Scientists have compared variants of the novel coronavirus and the closely related 2002-03 SARS pandemic virus and found the differences in their respective infection mechanisms, an advance that partly explains why COVID-19 transmission is much more difficult to control.
The findings, published in the journal Frontiers in Molecular Biosciences, noted that both the COVID-19 virus -- SARS-CoV-2 -- and the SARS coronavirus are very similar in sequence and almost identical in structure.
However, compared to the SARS virus, which caused over 750 deaths and more than 8400 known cases of infection during the 2002-03 pandemic, the novel coronavirus has so far infected more than 103 million people across the world, killing over 2.25 million.
According to the scientists, including those from the University of Texas at El Paso in the US, some differences in the COVID-19 virus make it significantly more contagious.
"We found that because of mutations, the binding from SARS-CoV-2 to the human cell is much stronger compared with SARS-CoV," explained Lin Li, a co-author of the study from the University of Texas at El Paso.
Li believes the mutation could be one of the reasons why the novel coronavirus is spreading much faster and is difficult to control.
"SARS-CoV-2 also uses a much smarter strategy to attack the human cell than SARS-CoV," he said.
According to the scientists, when the SARS virus infects or binds to the human cell, it uses several key amino acid molecules, or residues, part of its proteins to do so.
In comparison, they said the novel coronavirus uses more such molecules, "making it more robust and easier to completely hijack the human cell."

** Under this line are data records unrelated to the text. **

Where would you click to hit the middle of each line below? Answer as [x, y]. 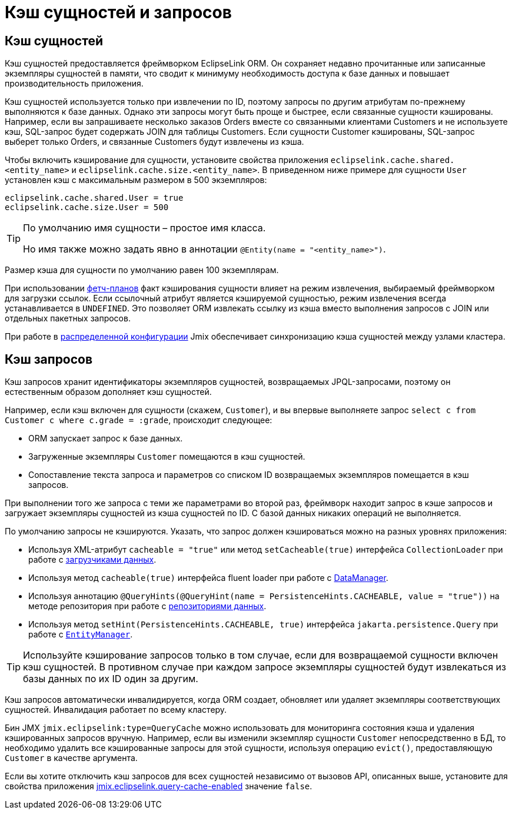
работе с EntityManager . [81, 634]
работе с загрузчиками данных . [92, 560]
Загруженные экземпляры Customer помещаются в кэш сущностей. [167, 457]
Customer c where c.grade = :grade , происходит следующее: [139, 420]
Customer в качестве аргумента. [71, 758]
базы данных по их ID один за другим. [111, 679]
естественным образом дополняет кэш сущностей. [108, 392]
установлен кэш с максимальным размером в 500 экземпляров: [136, 180]
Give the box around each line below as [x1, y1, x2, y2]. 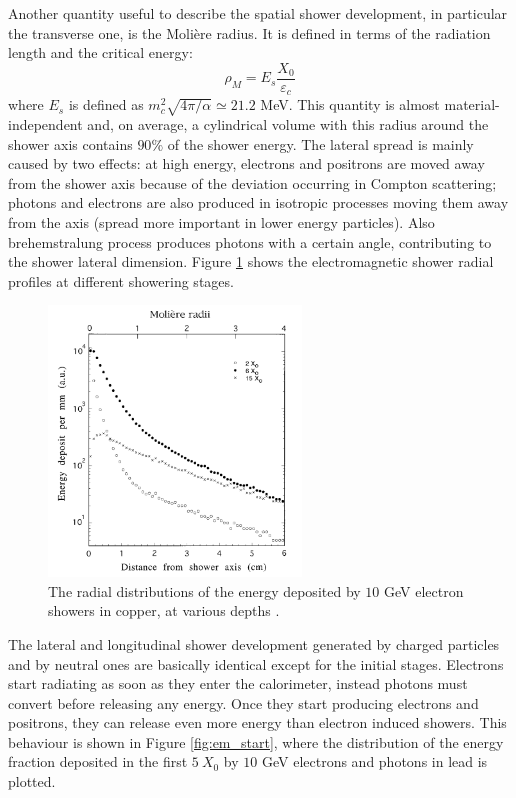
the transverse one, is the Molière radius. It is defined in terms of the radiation [8, 22, 491, 43]
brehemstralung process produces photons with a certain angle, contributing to [8, 231, 492, 252]
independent [8, 114, 83, 135]
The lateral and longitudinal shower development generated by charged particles [8, 633, 500, 654]
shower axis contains [8, 133, 133, 154]
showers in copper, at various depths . [48, 600, 280, 621]
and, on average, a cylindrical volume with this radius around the [87, 114, 489, 135]
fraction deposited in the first [8, 751, 188, 772]

"We identified the most important residues for SARS-CoV-2 to bind to the human cell. This type of data is key for drug development to cure or treat infections caused by these types of viruses," Li said.
The researchers also specifically analysed one of the main proteins in both the viruses -- the spike protein which enables them to infect cells.

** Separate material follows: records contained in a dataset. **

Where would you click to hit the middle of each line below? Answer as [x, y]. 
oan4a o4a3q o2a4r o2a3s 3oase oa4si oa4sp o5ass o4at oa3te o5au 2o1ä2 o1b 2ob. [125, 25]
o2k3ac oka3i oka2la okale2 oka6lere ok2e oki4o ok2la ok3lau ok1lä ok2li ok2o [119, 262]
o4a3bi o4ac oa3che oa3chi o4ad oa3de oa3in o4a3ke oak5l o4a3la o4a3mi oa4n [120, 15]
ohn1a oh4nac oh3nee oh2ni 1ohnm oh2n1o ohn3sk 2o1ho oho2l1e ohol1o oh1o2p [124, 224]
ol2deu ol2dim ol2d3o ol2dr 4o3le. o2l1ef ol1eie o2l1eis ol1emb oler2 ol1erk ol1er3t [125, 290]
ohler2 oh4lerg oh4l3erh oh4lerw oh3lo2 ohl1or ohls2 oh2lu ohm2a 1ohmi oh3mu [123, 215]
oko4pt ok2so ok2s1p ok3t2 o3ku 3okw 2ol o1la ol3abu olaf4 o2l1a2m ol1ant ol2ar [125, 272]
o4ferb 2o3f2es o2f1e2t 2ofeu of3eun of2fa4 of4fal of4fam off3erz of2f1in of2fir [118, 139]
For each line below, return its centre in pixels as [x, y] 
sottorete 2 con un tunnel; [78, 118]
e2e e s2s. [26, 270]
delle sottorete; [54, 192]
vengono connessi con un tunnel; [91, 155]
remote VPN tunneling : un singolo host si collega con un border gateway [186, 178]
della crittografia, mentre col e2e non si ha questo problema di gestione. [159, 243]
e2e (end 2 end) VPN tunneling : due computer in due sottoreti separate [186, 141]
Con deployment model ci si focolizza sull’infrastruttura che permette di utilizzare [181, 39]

They found that between the novel coronavirus and the SARS virus there is a change in mechanism of the section of the spike protein which binds to human cells.

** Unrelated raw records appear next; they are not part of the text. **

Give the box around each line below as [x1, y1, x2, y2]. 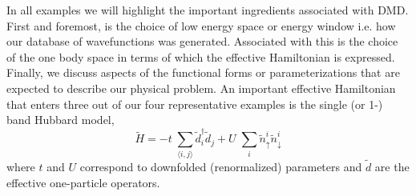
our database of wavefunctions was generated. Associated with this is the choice [6, 33, 398, 50]
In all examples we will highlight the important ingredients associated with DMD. [6, 2, 409, 18]
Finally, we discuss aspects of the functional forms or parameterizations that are [6, 64, 400, 81]
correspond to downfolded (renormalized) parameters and [79, 158, 362, 175]
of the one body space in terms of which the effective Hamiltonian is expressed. [6, 48, 395, 65]
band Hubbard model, [6, 111, 115, 128]
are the [374, 158, 410, 175]
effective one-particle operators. [6, 174, 160, 190]

"The binding domain needs to flip out so that it can bind to the human cell, but we found some strange mutations that happened. Like the hinge of a door, the binding domain may affect the flip mechanism of SARS-CoV-2," Li explained.
He believes this may make the virus more flexible, making it easier to bind to the human cell.
"This type of data is key for drug development to cure or treat infections caused by these types of viruses. These fundamental rules and features can also be used for future disease control when perhaps 10 years from now, there's a SARS-CoV-3 or 4," Li added.